EXERCISE BRIEF: How many lines in the entries below contain the string "home"? Reply with the number only.

SUPPLIED ENTRIES:
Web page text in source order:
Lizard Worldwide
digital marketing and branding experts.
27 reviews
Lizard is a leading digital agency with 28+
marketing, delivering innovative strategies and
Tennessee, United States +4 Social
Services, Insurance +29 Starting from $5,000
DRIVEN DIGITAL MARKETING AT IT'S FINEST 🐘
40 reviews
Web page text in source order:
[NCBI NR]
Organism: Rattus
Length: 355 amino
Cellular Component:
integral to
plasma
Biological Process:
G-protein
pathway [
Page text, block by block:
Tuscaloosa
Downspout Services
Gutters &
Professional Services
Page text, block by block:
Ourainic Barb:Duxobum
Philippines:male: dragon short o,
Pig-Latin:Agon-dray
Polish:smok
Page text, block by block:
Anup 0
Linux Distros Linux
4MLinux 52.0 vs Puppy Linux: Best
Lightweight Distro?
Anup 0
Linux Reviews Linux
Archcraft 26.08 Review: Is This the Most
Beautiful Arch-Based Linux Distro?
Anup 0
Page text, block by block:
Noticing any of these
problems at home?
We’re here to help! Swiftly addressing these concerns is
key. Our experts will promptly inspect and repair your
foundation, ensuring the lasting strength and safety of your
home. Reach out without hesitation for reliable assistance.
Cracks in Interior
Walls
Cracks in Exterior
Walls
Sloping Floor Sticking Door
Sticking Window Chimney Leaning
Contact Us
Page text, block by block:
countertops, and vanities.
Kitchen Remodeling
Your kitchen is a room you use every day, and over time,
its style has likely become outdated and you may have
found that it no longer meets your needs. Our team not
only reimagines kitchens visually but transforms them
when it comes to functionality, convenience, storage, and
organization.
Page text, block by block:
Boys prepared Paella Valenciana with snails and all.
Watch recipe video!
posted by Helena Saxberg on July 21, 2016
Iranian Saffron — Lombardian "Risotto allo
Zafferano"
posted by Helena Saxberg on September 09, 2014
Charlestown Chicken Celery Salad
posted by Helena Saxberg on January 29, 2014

ANSWER FOR THIS EXERCISE: 2